De acordo com o cientista político e professor da Universidade do Estado do Rio de Janeiro (UERJ) Geraldo Tadeu, a suposta ameaça de Braga Netto à democracia revela “um clima de altíssima instabilidade institucional, política e até emocional no meio político”. “Uma notícia dessas, anos atrás, passaria facilmente como fake news. Mas, hoje, passa a ter um grau de plausibilidade bastante grande, para fazer com que as pessoas se mobilizem em torno disso.
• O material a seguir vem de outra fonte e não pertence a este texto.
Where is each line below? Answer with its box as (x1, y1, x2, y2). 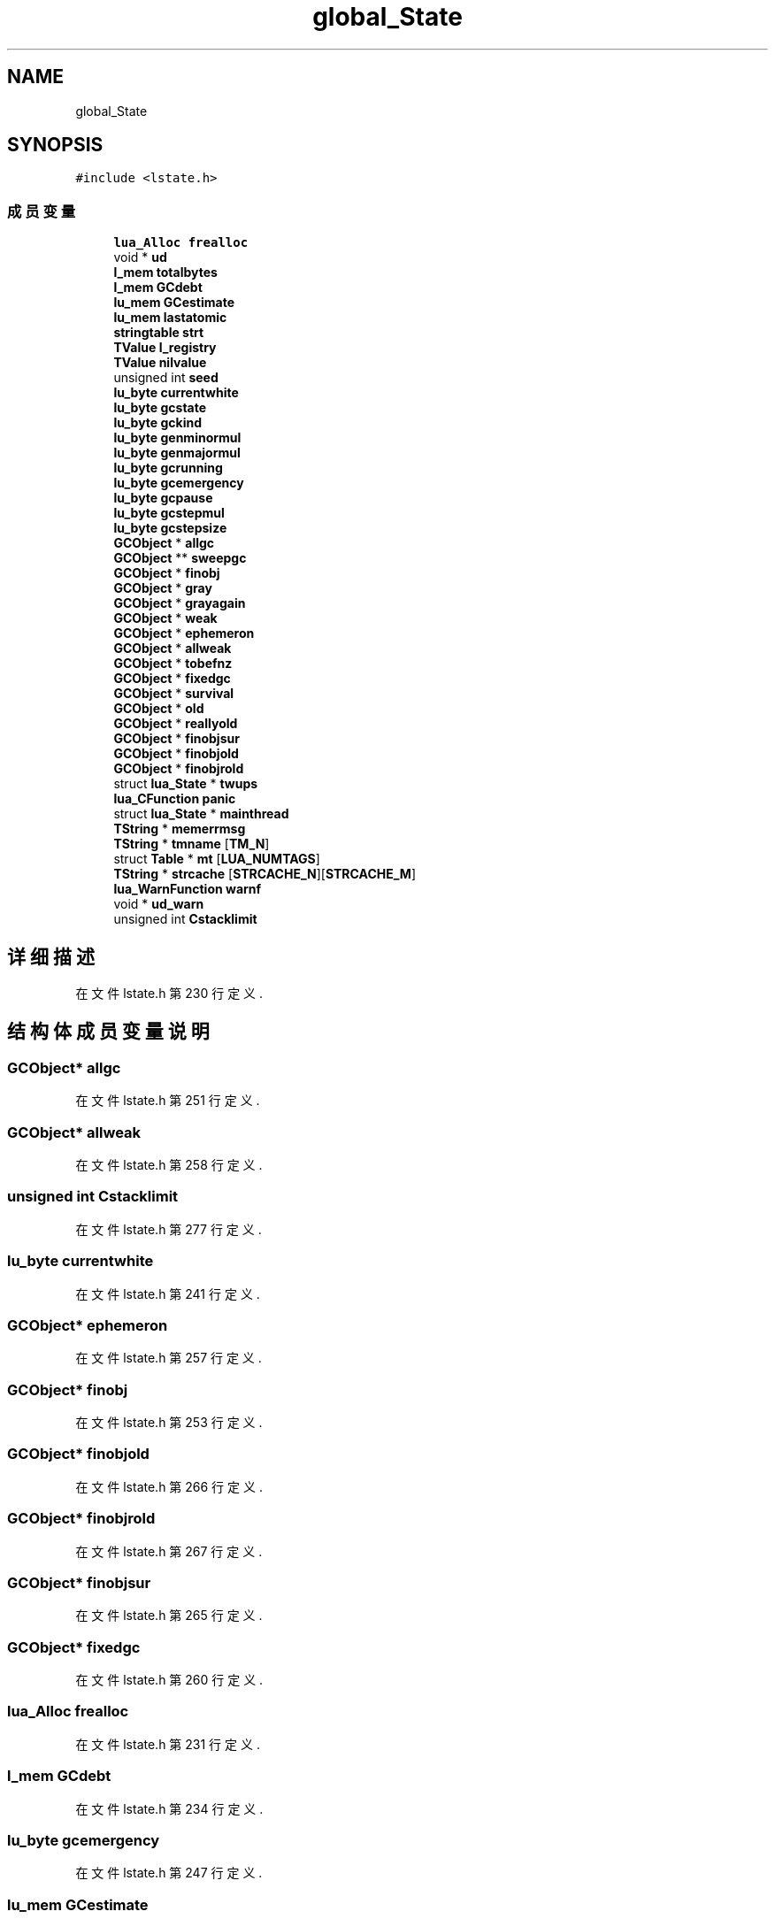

Isso mostra a degradação institucional que estamos vivendo”, disse.
 
Tadeu destaca que a retórica golpista bolsonarista é constante. “As manifestações de rua deles pedem fechamento do Congresso e são contra o STF, e o próprio Bolsonaro chama o presidente do Tribunal Superior Eleitoral (Luiz Fux) de ‘imbecil’ e de ‘idiota’. Isso faz parte essencial do movimento bolsonarista”.

"Dilema"
Em um artigo publicado no jornal The New York Times, ontem, o cientista político Gaspard Estrada afirma que Bolsonaro estimula uma “ruptura institucional na segunda maior democracia do continente americano”.

O texto foi publicado em espanhol com o título "O dilema dos militares brasileiros: apoiar Bolsonaro ou a democracia".